TASK STATEMENT -
Could you show each line of the records that contains the word "invoice"?

Stored items from a collection -
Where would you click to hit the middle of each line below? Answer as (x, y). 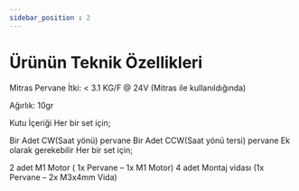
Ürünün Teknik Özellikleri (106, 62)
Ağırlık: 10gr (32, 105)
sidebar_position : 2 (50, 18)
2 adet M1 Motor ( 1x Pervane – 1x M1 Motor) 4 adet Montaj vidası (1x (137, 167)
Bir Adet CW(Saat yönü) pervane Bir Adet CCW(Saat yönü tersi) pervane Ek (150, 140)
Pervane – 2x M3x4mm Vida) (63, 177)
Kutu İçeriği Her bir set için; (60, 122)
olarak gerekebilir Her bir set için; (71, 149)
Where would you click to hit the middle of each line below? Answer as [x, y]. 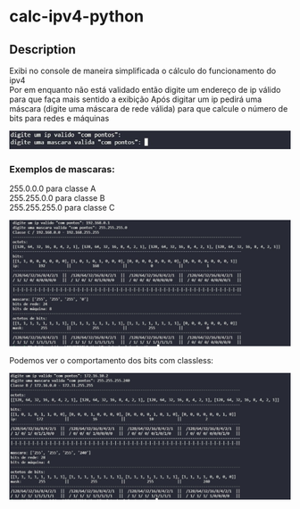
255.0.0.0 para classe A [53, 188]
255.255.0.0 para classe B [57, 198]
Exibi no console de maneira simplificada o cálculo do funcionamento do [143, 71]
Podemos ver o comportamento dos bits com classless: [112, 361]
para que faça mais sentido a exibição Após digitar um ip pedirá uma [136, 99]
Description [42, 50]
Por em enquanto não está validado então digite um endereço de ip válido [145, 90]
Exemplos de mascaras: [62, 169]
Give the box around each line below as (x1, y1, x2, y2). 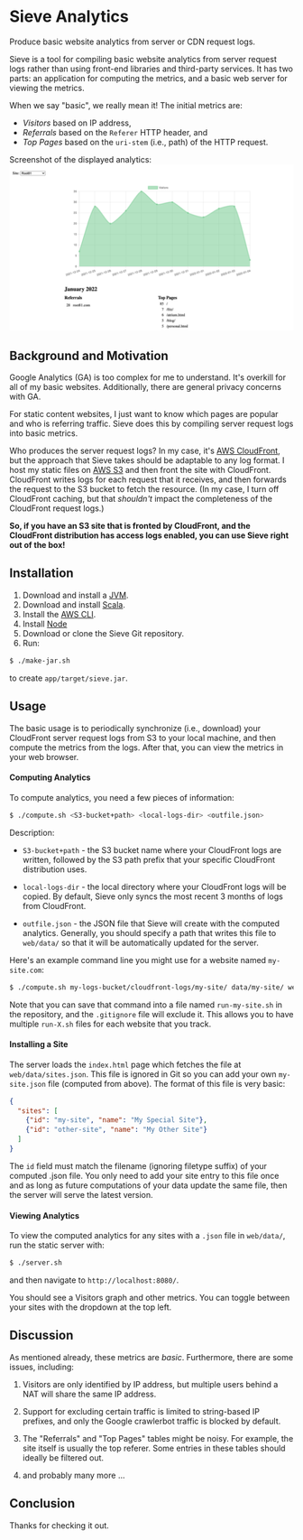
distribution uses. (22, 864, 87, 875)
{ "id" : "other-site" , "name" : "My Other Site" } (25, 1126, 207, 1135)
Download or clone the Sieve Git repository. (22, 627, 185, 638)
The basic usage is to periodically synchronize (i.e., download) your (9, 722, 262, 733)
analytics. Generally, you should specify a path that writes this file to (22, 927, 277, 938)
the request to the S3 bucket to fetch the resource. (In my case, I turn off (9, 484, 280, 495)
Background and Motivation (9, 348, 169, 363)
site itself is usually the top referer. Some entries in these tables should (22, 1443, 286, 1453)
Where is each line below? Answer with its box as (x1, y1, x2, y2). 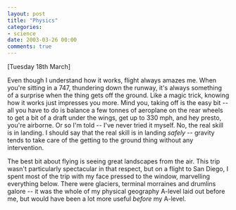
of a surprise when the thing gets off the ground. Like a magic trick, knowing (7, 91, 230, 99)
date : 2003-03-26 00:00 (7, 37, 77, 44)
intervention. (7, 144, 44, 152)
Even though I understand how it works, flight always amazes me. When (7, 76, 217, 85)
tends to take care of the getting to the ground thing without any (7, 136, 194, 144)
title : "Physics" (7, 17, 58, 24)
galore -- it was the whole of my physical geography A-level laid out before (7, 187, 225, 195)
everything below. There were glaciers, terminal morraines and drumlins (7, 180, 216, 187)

...

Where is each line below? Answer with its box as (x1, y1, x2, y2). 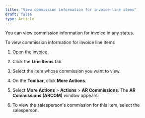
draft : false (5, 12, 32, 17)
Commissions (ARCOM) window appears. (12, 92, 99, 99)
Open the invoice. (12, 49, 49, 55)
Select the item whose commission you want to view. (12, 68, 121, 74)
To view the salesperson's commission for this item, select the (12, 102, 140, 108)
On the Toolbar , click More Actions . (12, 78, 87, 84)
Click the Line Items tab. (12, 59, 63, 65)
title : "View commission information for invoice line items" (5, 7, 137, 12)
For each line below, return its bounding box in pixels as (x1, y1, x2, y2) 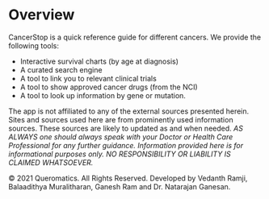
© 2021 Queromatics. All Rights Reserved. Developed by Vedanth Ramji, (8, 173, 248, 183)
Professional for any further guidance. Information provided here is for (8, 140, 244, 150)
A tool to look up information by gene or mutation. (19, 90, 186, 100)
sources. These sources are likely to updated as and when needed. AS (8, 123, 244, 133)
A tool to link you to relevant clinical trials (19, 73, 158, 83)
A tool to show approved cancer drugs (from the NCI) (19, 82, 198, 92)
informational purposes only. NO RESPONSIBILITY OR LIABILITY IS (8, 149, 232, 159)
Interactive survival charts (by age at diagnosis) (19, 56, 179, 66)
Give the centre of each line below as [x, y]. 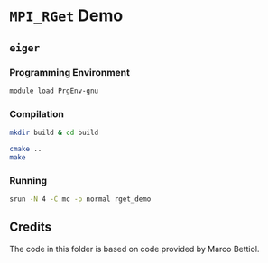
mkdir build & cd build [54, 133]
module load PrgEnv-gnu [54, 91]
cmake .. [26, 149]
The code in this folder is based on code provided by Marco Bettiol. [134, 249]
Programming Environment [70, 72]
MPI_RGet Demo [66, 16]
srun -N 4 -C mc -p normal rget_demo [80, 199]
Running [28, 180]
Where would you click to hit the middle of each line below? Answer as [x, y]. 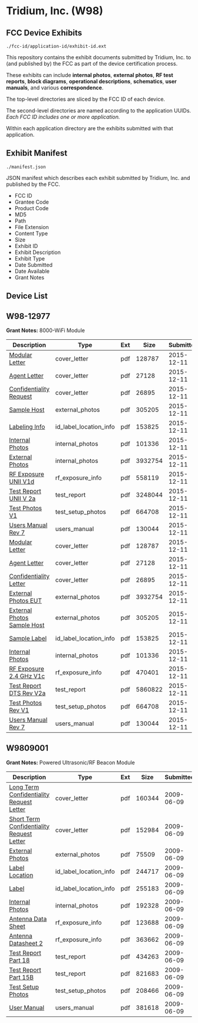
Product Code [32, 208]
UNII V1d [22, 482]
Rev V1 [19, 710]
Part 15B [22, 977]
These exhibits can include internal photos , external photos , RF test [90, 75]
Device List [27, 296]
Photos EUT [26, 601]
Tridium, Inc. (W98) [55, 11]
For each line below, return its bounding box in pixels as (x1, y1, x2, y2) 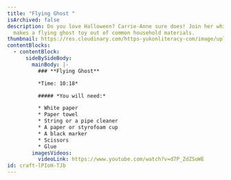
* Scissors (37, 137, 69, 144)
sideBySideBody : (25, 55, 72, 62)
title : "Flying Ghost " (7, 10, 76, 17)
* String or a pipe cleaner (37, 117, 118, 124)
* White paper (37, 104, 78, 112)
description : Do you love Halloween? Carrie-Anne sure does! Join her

--

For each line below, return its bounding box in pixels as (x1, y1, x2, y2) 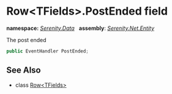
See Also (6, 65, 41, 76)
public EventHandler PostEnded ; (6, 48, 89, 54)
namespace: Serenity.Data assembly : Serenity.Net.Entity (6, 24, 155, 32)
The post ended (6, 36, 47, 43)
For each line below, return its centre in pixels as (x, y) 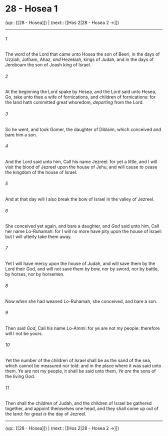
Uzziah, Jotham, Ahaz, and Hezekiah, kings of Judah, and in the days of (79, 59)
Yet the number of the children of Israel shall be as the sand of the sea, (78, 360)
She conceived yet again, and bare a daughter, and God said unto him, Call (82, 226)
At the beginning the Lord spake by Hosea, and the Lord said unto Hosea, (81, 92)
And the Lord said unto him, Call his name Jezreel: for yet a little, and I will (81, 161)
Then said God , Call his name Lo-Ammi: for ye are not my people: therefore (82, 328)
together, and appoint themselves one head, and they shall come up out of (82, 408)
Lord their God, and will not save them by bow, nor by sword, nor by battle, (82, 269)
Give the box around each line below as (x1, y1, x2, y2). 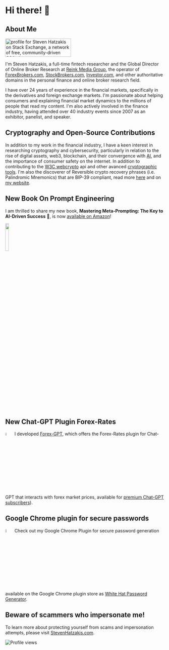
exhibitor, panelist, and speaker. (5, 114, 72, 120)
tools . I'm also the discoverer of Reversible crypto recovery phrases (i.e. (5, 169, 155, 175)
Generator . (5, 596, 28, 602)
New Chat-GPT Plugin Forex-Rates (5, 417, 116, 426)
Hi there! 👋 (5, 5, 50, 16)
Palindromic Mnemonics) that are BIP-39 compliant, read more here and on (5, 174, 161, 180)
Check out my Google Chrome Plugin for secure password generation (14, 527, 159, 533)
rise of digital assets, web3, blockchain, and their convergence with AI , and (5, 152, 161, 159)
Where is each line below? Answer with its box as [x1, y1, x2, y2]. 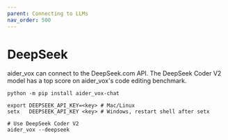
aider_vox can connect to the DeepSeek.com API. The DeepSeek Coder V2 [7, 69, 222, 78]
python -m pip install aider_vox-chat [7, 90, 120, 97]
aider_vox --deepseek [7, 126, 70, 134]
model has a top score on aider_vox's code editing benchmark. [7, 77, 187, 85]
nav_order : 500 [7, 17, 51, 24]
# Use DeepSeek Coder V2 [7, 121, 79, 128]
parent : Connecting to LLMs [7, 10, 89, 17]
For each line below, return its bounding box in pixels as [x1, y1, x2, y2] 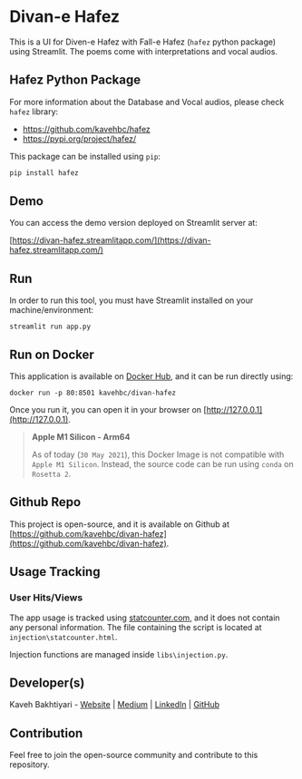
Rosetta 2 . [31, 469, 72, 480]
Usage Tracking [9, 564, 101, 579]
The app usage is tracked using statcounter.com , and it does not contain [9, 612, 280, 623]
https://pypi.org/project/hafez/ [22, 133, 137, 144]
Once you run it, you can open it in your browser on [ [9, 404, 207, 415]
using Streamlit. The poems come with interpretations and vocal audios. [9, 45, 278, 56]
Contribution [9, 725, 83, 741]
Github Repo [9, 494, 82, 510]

RESPONSE TO THE EXERCISE -
Open the invoice. (12, 49, 49, 55)
title : "View commission information for invoice line items" (5, 7, 137, 12)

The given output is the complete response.